Владимир Колотенко | Фора
Гроб устанавливают на крепкий свежесрубленный стол, покрытый тяжелым кроваво-красным плюшем. Мне приходится посторониться, а когда гроб едва не выскальзывает из чьих-то нерасторопных рук, я тут же подхватываю его, чем и заслуживаю тихое «спасибо». Пожалуйста! Не хватало только, чтобы покойничек грохнулся на пол. С меня достаточно и того, что я поправляю складку плюша, задорно подмигивающего своими сгибами в лучах утреннего солнца, словно знающего мою тайну.

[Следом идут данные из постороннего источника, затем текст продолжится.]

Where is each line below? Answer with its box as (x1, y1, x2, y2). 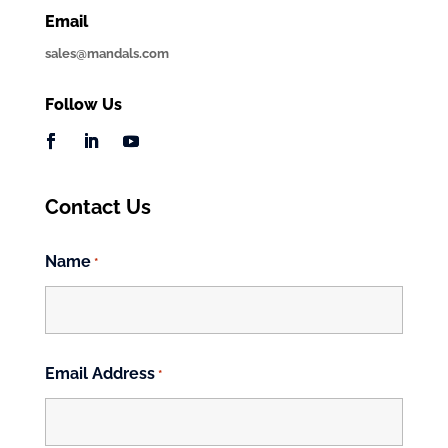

Нет уж, никаких тайн этот ухмыляющийся плющ знать не может. Боже, а сколько непритворной грусти в глазах присутствующих! Большинство искренне опечалены, но есть и лицемеры, изображающие скорбь. Я слышу горестные вздохи, всхлипы… Ничего, пусть поплачут. Не рассказывать же им, что покойничек жив-живехонек, цел и невредим, просто спит. Хотя врачи и констатировали свой exitus letalis*. Причина смерти для них ясна — остановка сердца. Я это и сам знаю. Но знаю и то, что в жилах его еще теплится жизнь, а стоит мне подойти и сделать два-три пасса рукой у его виска, и покойничек, чего доброго, откроет глаза. Дудки! Я не подойду. Я его проучу. Кто-то оттирает меня плечом, и я не противлюсь. Теперь сверкает вспышка. Снимки на память. Кому-то понадобилась моя рука — чье-то утешительное рукопожатие. Понаприехало их тут, телекорреспонденты, газетчики… Это приятно, хотя слава и запоздала. Кладут цветы, розы, несут венки. Золотистые надписи на черных лентах: «Дорогому учителю и другу…» Золотые слова! А как сверкает медь духового оркестра, который, правда, не проронил еще ни звука, но по всему видно, уже готов жалобно всплакнуть. Я вижу, как устали от слез и глаза родственников. Особенно мне жаль его жен. И первую, и вторую… Жаль мне и Оленьку, так и не успевшую стать третьей женой. Все они едва знакомы, и вот теперь их собрала его смерть. Оленька вся в черном и вся в слезах. Прелестно-прекрасная в своем горе, она стоит напротив. И когда новые озерца зреют в уголках ее умопомрачительно больших серых глаз, О, Боже милостивый! я еле сдерживаю себя, чтобы тоже не заплакать.
— Извините…
— Пожалуйста…
Я вижу, как Оленька, расслышав мое «пожалуйста», настороженно вглядывается в лицо покойника, затем, убедившись, что он таки мертв, закрывает глаза и снова плачет. Видимо, ей что-то почудилось. Теперь я смотрю на руки усопшего, как и принято, скрещенные на груди. Тонкие длинные пальцы, розовые ногти… Никому ведь и в голову не придет, отчего у покойника розовые ногти. Может быть, у него и румянец на щеках? В жизни он такой краснощекий! Я помню, как три дня тому назад он ввалился в мою комнату со своими дурацкими требованиями. Уступи я тогда и…
— Будьте так добры…
Сколько угодно! Я уступаю даме в беличьей шубке и не даю себе труда вспомнить, как там все было. Было и прошло. И точка! Меня интересует теперь эта дама с бархатными розами, которые сквозь стекла очков кажутся черными. Кто бы это мог быть? Я не знаю, зачем я обманываю себя: разве я не знаю ее? Я ведь только делаю вид. Вообще, надо сказать, это удивительно, просто до слез трогательное зрелище — собственные похороны. Мы ведь с покойником близнецы, плоть от плоти. И, если бы на его месте сейчас оказался я, никто бы этого не заметил. А все началось с того… Он просто из кожи лез вон, так старался! Носился со мной, как с писаной торбой. Честолюбец! Ему хотелось мирового признания. Вот и получил. Теперь все газеты будут трубить.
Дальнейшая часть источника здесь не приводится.